The wildcard TLS secret (*.boottify.com, expiring 2026-07-08) was restored to the default namespace and all active app namespaces. The proper AES-GCM re-encryption will be completed in a maintenance window: generate a new key, restart K3s, then force-replace all secrets with kubectl get secrets -A -o json | kubectl replace -f -.

ACME DNS-01 Wildcard Race Condition Fix

Wildcard certificate issuance (e.g. *.boottify.com) requires Let's Encrypt to verify two separate ACME authorizations, both of which create a _acme-challenge TXT record under the same DNS name.
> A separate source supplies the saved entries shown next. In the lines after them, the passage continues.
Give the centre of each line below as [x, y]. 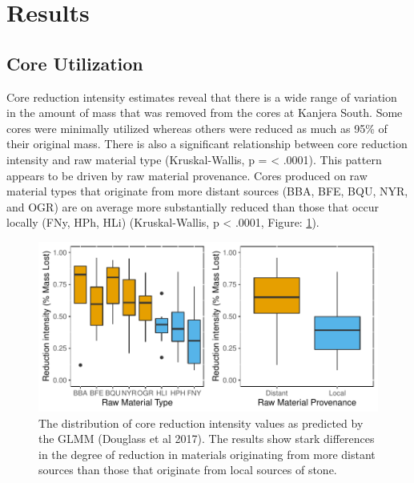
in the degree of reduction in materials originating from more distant [207, 454]
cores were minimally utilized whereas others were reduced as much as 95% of [197, 128]
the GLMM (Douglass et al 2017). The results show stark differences [207, 439]
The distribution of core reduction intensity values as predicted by [201, 423]
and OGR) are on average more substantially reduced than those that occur [193, 206]
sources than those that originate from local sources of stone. [188, 470]
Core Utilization [75, 63]
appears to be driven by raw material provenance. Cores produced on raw [187, 175]
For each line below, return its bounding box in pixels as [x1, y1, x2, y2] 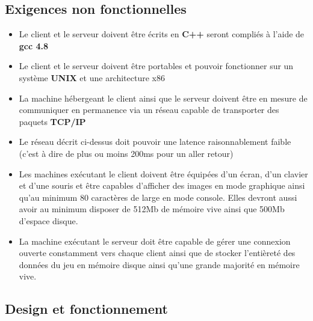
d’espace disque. [19, 214, 78, 227]
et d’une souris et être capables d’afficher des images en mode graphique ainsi [19, 179, 305, 192]
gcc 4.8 [19, 39, 49, 52]
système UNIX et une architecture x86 [19, 71, 165, 84]
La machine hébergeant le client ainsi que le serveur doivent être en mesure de [19, 91, 308, 104]
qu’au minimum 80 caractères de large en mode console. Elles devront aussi [19, 191, 297, 203]
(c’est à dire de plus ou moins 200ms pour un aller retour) [19, 147, 234, 159]
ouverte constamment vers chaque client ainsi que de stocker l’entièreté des [19, 246, 296, 259]

Our ACME client was processing these concurrently, which caused two interleaved sequences:

Authorization A creates the TXT record → gets the value from Hetzner API
Authorization B creates the TXT record (same name) → 409 conflict
Authorization A reads the record back → gets B's value, not its own

The fix in src/lib/ssl/acme-dns01.ts:

A challengeCreateLocks Map serialises TXT record creation per DNS name — the second authorisation waits for the first to finish before creating its record
A challengeStoredValues in-memory store avoids the read-after-write race by returning the locally known value rather than fetching it fresh from the API
skipChallengeVerification: true passed to client.auto() avoids a duplicate DNS check after our own propagation wait already confirmed the record is live

Wildcard cert issuance now completes reliably on the first attempt.

Session Cookie Name Fix

A subtle routing issue was discovered: proxy.ts was checking for a cookie named session to determine whether a request was authenticated. Lucia v3 actually names the cookie btfy_session (configurable via lucia.ts). Unauthenticated requests were incorrectly passing the proxy guard. Fixed — proxy now checks btfy_session.